Here is a very silly question:
Adjoint functors satisfy
$$\mathrm{hom}_{\mathcal{C}}(FA,B) \cong \mathrm{hom}_{\mathcal{D}}(A,GB).$$
I consider numbers $a,b$ and read this as
$$b^{\,f(a)}=g(b)^a.$$
If the objects in the categories can be assigned cardinalities, do the functors actually fulfill a relation along those lines?
$\bf Edit$: If e.g. $|B^{FA}|=|B|^{|FA|}$ does make sense, just taking the cardinalities of the hom-sets tells us
$$\frac{|FA|}{|A|}=\log_{|B|}|GB|.$$
E.g. in a category with object being sets, the adjoint functors $FA:=A\times I$ and $GB:=B^I$ have
$\frac{|FA|}{|A|}=\frac{|A\times I|}{|A|}=|I|\ \ \ $ and $\ \ \ \log_{|B|}|GB|=\log_{|B|}|B^I|=|I|$.
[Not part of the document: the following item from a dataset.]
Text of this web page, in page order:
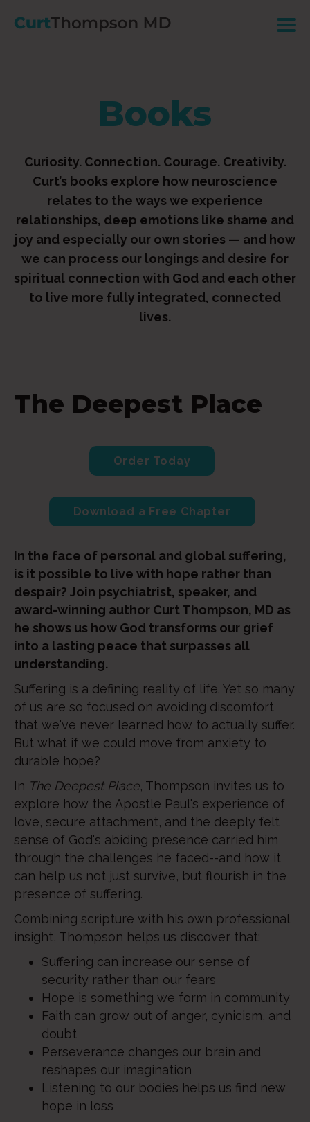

I don't know if we can interpret this as an equation of numbers, but what about the following: For objects $a,b$ of a category the exponential $b^a$ is an object with a natural bijection $\hom(c,b^a) \cong \hom(c \times a,b)$. A category is called cartesian closed if it has all binary products and exponentials for any two objects. Now assume that $C$ is cartesian closed. Assume that $F : C \to C$ is left adjoint to $G$. We want to compare $b^{F(a)}$ with $G(b)^a$. Thus, we want to compare $$\hom(c,b^{F(a)})=\hom(c \times F(a),b)$$ with $$\hom(c,G(b)^a) = \hom(c \times a,G(b)) = \hom(F(c \times a),b)$$ Therefore, a natural isomorphism $b^{F(a)} \cong G(b)^a$ corresponds to a natural isomorphism $c \times F(a) \cong F(c \times a)$. Taking $a$ to be the terminal object $1$ and letting $x=F(1)$, we get that $F(c) \cong c \times x$. It follows $G(b) \cong b^x$. Therefore, the isomorphism reduces to the plausible isomorphism $$b^{a \times x} \cong (b^x)^a.$$ This can be also checked directly. For arbitrary $F$, I don't know how to make sense of $b^{F(a)} \cong G(b)^a$.